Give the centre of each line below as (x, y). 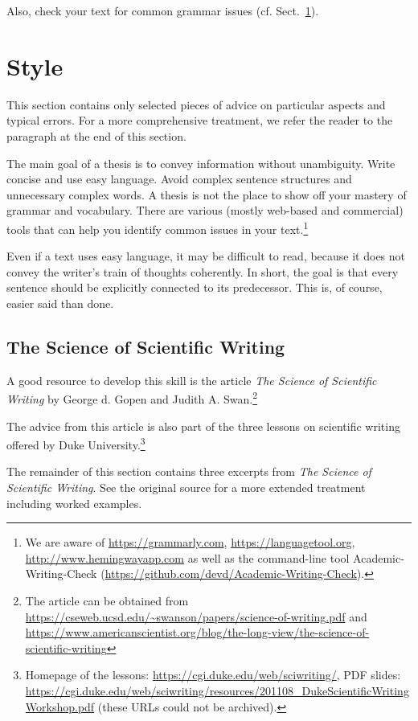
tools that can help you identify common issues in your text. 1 (158, 227)
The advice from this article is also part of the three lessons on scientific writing (203, 426)
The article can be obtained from (107, 600)
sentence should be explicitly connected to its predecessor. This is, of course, (195, 287)
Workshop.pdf (60, 706)
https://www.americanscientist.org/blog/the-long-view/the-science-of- (197, 632)
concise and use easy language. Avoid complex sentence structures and (179, 179)
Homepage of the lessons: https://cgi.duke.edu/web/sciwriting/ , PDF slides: (213, 675)

============================================================

What you will do: After removing the pictures, repeat the remaining records exactly.

Exercise solution:
Give the centre of each line below as (x, y). 
tools that can help you identify common issues in your text. 1 (158, 227)
The advice from this article is also part of the three lessons on scientific writing (203, 426)
The article can be obtained from (107, 600)
sentence should be explicitly connected to its predecessor. This is, of course, (195, 287)
Workshop.pdf (60, 706)
https://www.americanscientist.org/blog/the-long-view/the-science-of- (197, 632)
concise and use easy language. Avoid complex sentence structures and (179, 179)
Homepage of the lessons: https://cgi.duke.edu/web/sciwriting/ , PDF slides: (213, 675)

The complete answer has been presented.